Editorial: Suspicions about Cleveland home went unheard
The escape this week of three young Cleveland women missing for a decade is a story with many remarkable twists and turns.
Amanda Berry, 27, Michelle Knight, 32, and Gina DeJesus, 22, had been held captive since their teens or early 20s. The three brothers being held as suspects in the case were well known in the close-knit Puerto Rican neighborhood, even attending candlelight vigils and fundraisers for the victims.
But one of the most incredible parts of the story is that the women went undiscovered for so long. They were apparently being held in a frame house, located on a crowded block just a few feet away from homes on either side. The home faces a row of six homes just across the street.
In the wake of the escape, a few neighbors said they had reported suspicious activities over the years such as a naked woman crawling in the backyard, the face of a child at a window or the sound of someone pounding on doors.
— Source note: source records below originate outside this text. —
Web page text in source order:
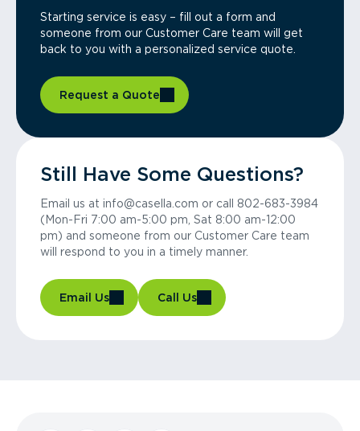
Starting service is easy – fill out a form and
someone from our Customer Care team will get
back to you with a personalized service quote.
Request a Quote
Still Have Some Questions?
Email us at info@casella.com or call 802-683-3984
(Mon-Fri 7:00 am-5:00 pm, Sat 8:00 am-12:00
pm) and someone from our Customer Care team
will respond to you in a timely manner.
Email Us Call Us

Police have stressed that they never received such calls, and at this point, it is hard to know where the truth lies.
However, it is a chilling reminder that communication between the eyes and ears of a neighborhood and the police is critical to solving and preventing crime. One of the fruits of the recent Weed and Seed program in Huntington was fostering more trust between residents and local police. That led to more information, which led to more arrests and safer neighborhoods.
When we see suspicious activities in our neighborhood, we need to report it to police. In the same way, police need to be sure they are listening and carefully considering any report.
Apparently those lines of communication broke down in Cleveland, and three women spent years held hostage in a home in their own neighborhood.